SUPPLIED RECORDS:
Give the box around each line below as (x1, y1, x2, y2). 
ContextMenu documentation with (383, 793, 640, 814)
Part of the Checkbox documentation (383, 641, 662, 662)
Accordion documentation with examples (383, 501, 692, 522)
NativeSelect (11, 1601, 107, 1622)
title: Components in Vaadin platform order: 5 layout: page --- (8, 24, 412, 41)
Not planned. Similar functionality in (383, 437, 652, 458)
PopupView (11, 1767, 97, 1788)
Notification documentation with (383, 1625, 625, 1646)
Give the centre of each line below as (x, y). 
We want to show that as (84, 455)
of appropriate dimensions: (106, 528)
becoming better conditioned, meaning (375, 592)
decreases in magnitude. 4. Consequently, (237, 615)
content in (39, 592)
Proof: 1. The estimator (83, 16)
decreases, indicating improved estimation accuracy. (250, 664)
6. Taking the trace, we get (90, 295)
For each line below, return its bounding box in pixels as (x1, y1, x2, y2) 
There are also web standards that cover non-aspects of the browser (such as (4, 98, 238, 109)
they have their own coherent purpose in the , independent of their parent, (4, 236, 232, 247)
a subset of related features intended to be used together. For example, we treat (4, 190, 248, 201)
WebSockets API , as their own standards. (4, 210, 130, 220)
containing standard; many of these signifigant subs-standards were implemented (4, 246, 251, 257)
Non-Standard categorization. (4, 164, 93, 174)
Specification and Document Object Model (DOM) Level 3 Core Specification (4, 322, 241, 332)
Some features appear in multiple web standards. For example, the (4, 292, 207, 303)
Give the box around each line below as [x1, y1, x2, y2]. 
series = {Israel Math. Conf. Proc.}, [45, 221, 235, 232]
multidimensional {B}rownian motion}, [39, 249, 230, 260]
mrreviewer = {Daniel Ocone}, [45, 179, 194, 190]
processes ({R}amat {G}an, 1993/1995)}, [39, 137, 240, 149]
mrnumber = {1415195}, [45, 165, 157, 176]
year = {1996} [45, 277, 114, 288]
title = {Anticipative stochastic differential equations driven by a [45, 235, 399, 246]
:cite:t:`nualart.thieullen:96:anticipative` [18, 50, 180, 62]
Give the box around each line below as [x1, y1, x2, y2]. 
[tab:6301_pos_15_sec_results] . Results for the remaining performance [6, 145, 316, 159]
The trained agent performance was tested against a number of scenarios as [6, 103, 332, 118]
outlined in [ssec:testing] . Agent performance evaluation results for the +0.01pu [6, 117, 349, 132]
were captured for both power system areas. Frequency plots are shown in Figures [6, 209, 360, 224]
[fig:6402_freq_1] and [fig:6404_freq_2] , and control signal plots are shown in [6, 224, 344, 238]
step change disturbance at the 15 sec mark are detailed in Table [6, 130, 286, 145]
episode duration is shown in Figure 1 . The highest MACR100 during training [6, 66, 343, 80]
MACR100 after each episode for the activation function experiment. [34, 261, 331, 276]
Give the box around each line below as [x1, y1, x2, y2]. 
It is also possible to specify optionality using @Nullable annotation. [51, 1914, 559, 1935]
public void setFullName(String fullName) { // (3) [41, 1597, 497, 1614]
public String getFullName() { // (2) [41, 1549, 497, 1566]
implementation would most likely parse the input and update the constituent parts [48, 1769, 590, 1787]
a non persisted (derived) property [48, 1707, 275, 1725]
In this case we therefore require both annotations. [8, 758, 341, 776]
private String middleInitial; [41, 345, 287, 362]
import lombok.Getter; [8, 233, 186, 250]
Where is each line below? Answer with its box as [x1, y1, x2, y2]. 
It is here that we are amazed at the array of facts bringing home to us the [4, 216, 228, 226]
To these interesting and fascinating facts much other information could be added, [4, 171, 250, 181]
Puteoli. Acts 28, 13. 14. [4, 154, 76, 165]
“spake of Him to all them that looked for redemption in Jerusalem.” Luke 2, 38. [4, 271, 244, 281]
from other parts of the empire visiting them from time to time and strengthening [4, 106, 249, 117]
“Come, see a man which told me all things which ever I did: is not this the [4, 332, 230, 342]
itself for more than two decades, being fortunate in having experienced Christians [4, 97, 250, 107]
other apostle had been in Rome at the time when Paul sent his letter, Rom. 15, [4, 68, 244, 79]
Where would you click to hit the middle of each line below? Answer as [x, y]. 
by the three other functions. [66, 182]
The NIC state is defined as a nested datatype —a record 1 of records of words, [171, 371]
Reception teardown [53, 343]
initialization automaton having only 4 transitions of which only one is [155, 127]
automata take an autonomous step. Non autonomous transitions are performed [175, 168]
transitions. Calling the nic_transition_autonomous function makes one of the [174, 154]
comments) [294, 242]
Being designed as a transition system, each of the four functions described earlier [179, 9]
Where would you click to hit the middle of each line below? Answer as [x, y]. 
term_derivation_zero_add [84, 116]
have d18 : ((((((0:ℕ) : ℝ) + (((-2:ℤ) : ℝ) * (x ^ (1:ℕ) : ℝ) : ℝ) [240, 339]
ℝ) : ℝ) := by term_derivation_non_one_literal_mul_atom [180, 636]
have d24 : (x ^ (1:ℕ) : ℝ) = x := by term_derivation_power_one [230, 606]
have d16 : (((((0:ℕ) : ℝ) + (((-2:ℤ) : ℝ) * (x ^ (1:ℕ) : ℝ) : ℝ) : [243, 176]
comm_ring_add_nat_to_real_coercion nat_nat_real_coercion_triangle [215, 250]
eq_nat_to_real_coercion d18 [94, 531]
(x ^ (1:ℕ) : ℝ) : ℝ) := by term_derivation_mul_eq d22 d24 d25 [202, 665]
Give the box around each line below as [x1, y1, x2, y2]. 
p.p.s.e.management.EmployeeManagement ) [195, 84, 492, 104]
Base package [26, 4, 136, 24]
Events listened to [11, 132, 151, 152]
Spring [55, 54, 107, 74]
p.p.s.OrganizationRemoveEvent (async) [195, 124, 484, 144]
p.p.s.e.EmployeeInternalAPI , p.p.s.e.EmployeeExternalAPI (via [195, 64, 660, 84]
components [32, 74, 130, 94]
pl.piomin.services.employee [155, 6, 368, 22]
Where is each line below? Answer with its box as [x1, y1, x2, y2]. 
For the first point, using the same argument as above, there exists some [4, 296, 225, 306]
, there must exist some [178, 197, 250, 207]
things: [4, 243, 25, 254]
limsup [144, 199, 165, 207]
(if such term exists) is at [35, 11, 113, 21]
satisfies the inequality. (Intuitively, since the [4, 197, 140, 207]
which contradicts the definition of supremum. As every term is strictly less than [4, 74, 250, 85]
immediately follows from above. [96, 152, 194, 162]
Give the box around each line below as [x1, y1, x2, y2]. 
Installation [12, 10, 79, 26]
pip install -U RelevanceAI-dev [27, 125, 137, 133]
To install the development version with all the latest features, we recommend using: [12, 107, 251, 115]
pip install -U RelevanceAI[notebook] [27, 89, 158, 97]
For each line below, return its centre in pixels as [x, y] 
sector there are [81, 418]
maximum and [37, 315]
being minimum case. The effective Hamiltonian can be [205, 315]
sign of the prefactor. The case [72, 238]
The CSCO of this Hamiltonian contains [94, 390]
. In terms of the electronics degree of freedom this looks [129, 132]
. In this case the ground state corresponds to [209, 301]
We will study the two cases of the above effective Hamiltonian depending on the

EXERCISE AIM: Within the records above, find every line holding the word "were" and give the total as a bare number.

SOLUTION TO THIS PROBLEM: 2